2.77 s ± 5.45 ms per loop (mean ± std. dev. of 7 runs, 1 loop each)


In [38]:
%%timeit
!./pWordCount_v2.sh 4 'data/alice.txt' 'demo/mapper.py'

1.74 s ± 4.54 ms per loop (mean ± std. dev. of 7 runs, 1 loop each)


__Run the following cells to repeat this process with your word count algorithm.__

In [39]:
%%timeit
!./pWordCount_v2.sh 1 'data/alice.txt' 'wordCount.py' 'aggregateCounts_v2.py' > 'data/tmp'

758 ms ± 3.42 ms per loop (mean ± std. dev. of 7 runs, 1 loop each)


In [40]:
%%timeit
!./pWordCount_v2.sh 2 'data/alice.txt' 'wordCount.py' 'aggregateCounts_v2.py' > 'data/tmp'

750 ms ± 7.93 ms per loop (mean ± std. dev. of 7 runs, 1 loop each)


In [41]:
%%timeit
!./pWordCount_v2.sh 4 'data/alice.txt' 'wordCount.py' 'aggregateCounts_v2.py' > 'data/tmp'

764 ms ± 4.6 ms per loop (mean ± std. dev. of 7 runs, 1 loop each)


In [42]:
%%timeit
!./pWordCount_v2.sh 8 'data/alice.txt' 'wordCount.py' 'aggregateCounts_v2.py' > 'data/tmp'

824 ms ± 3.64 ms per loop (mean ± std. dev. of 7 runs, 1 loop each)


In [43]:
%%timeit
!./pWordCount_v2.sh 16 'data/alice.txt' 'wordCount.py' 'aggregateCounts_v2.py' > 'data/tmp'

926 ms ± 5.59 ms per loop (mean ± std. dev. of 7 runs, 1 loop each)


In [44]:
%%timeit
!./pWordCount_v2.sh 32 'data/alice.txt' 'wordCount.py' 'aggregateCounts_v2.py' > 'data/tmp'

1.12 s ± 9.21 ms per loop (mean ± std. dev. of 7 runs, 1 loop each)


# Embarrassingly Parallel


> __a)__ In parallel computing, an embarrassingly parallel workload or problem is one where little or no effort is needed to separate the problem into a number of parallel tasks. This is often the case where there is little or no dependency or need for communication between those parallel tasks, or for results between them. For example, in word counting, lines from the document can be easily split and distributed across hundreds of machines because there are no inherent dependencies between two lines.
This term describes implementation of task.

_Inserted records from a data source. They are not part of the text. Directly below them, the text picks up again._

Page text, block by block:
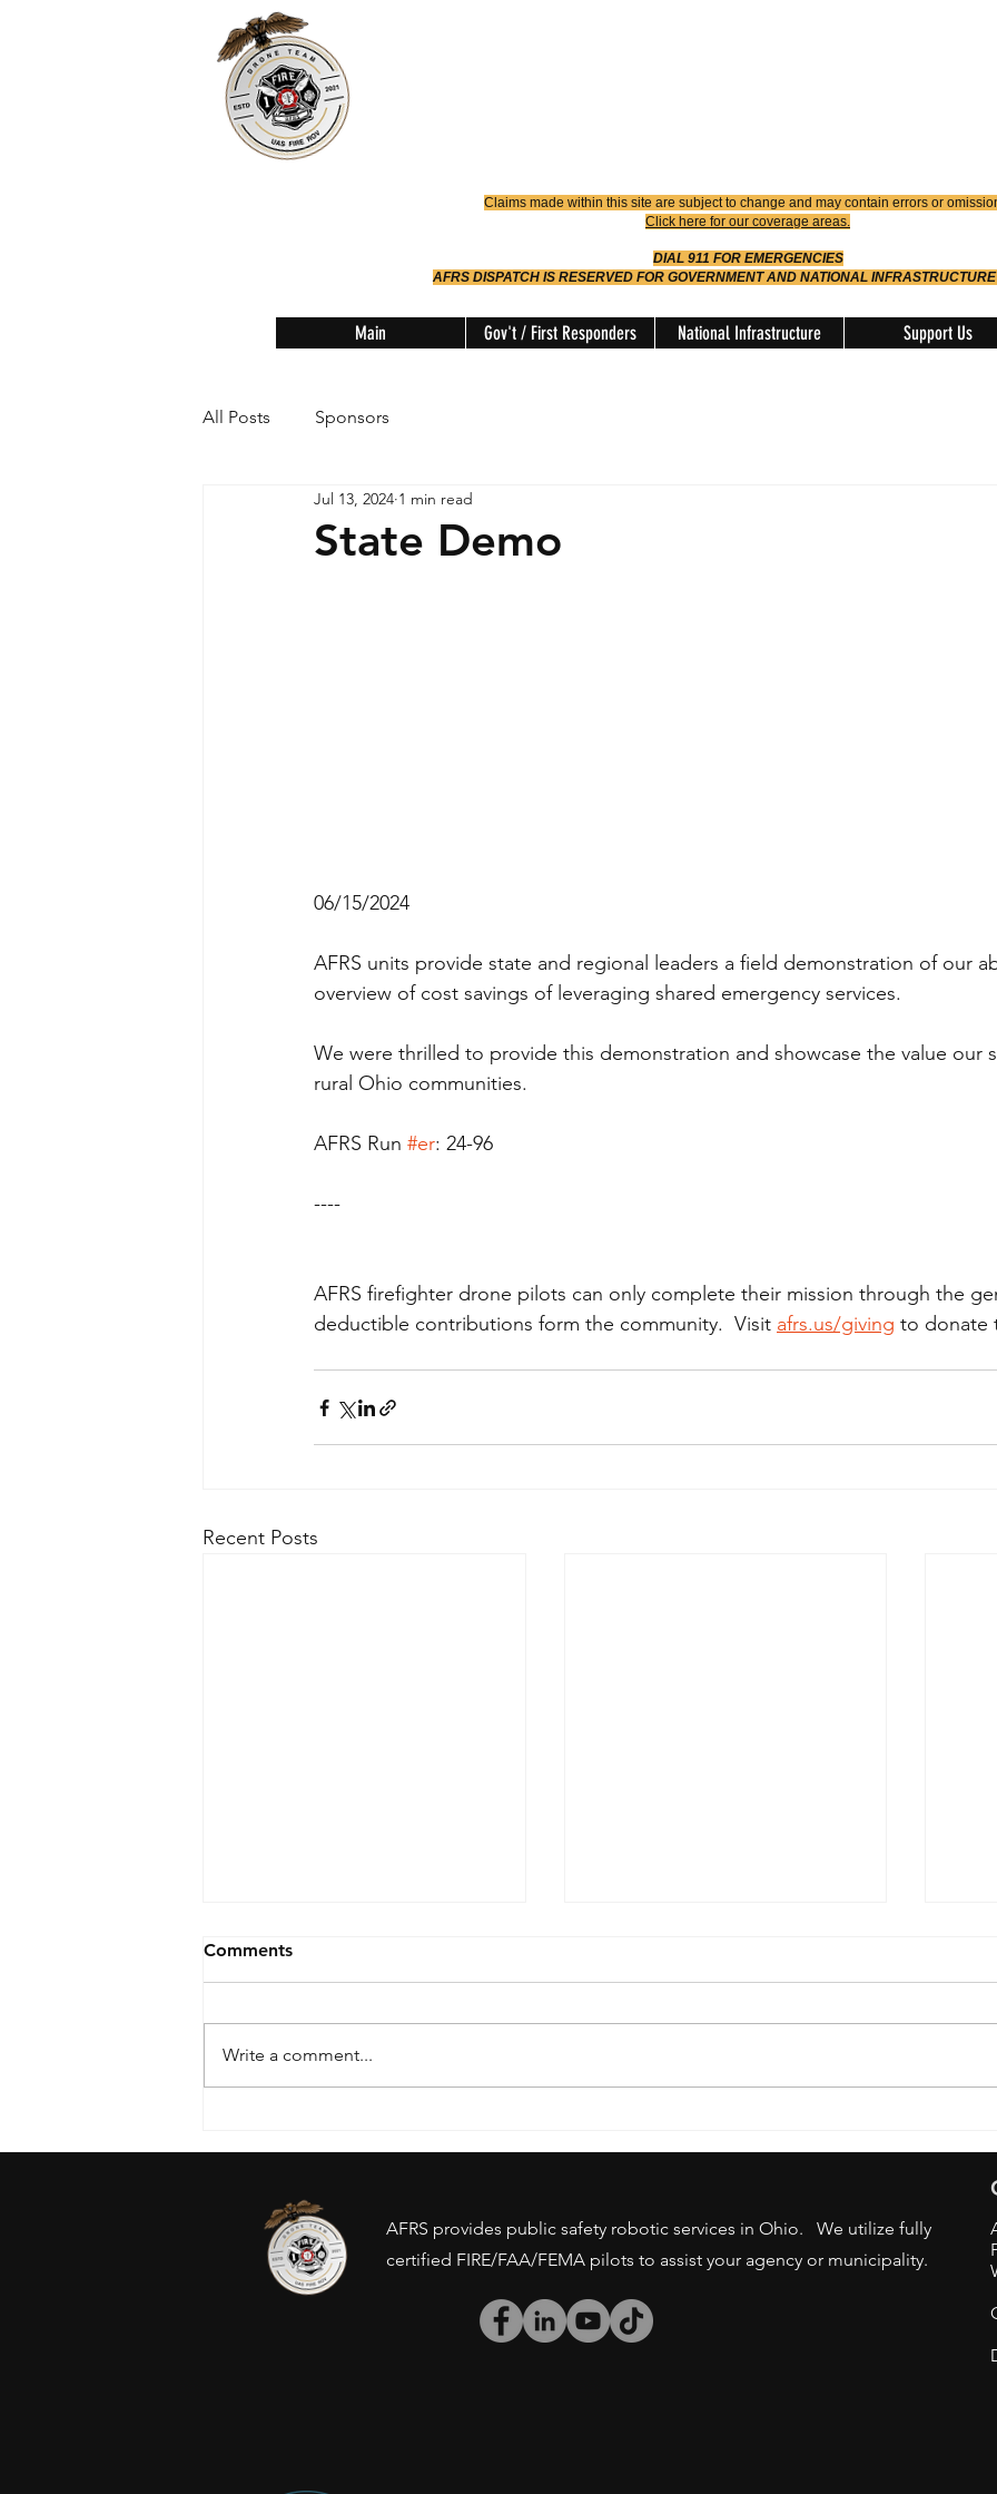
Claims made within this site are subject to change and may contain errors or
Click here for our coverage areas.
DIAL 911 FOR EMERGENCIES
AFRS DISPATCH IS RESERVED FOR GOVERNMENT AND NATIONAL
Main Gov't / First Responders National Infrastructure Support Us
All Posts Sponsors
State Demo
Jul 13, 2024 1 min read
06/15/2024
AFRS units provide state and regional leaders a field demonstration of our
overview of cost savings of leveraging shared emergency services.
We were thrilled to provide this demonstration and showcase the value our
rural Ohio communities.
AFRS Run #er: 24-96
----
AFRS firefighter drone pilots can only complete their mission through the
deductible contributions form the community.  Visit afrs.us/giving to donate
Recent Posts
concerns?
GOV AGENCIES
Comments
Write a comment...
AFRS provides public safety robotic services in Ohio. We utilize fully
certified FIRE/FAA/FEMA pilots to assist your agency or municipality.
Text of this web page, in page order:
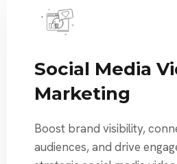
Social Media
Marketing
Boost brand visibility,
audiences, and drive
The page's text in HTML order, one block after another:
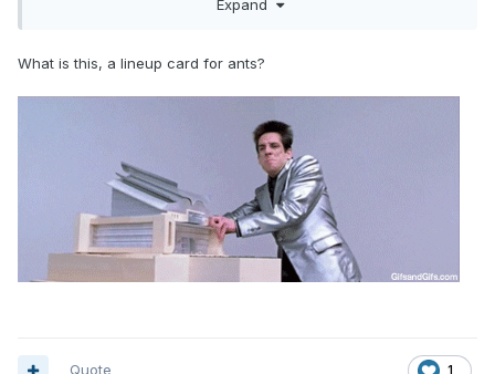
Audette/Waked/Moravcik/Fleury are healthy scratches
while Addison/Grenier are hurt.
Expand
What is this, a lineup card for ants?
1
Quote
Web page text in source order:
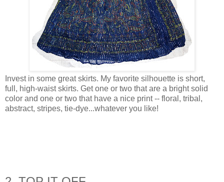
Invest in some great skirts. My favorite silhouette is short,
full, high-waist skirts. Get one or two that are a bright solid
color and one or two that have a nice print -- floral, tribal,
abstract, stripes, tie-dye...whatever you like!
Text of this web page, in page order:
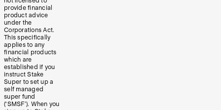
provide financial
product advice
under the
Corporations Act.
This specifically
applies to any
financial products
which are
established if you
instruct Stake
Super to set up a
self managed
super fund
(‘SMSF’). When you
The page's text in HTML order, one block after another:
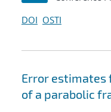
DOI OSTI
Error
of a parabolic
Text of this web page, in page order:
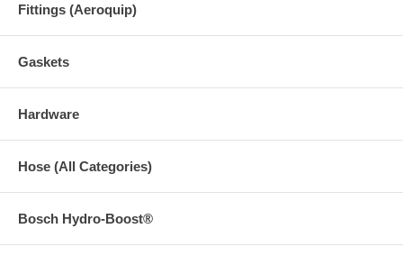
Fittings (Aeroquip)
Gaskets
Hardware
Hose (All Categories)
Bosch Hydro-Boost®
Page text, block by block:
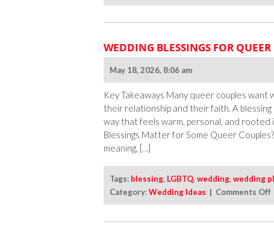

> __b)__ For any function that is associative commutative, the algorithm becomes an Embarrassingly Parallel one, because of the inherent properties associated with being associative and commutative.
A commutative problem is the one where $(a+b)=(b+a)$. An associated problem is one where $(a+b)+c=a+(b+c)$. These two properties guarantee an Embarrassingly Parallel operation since the problem can be broken down and put together in different order with no impact to the ouput.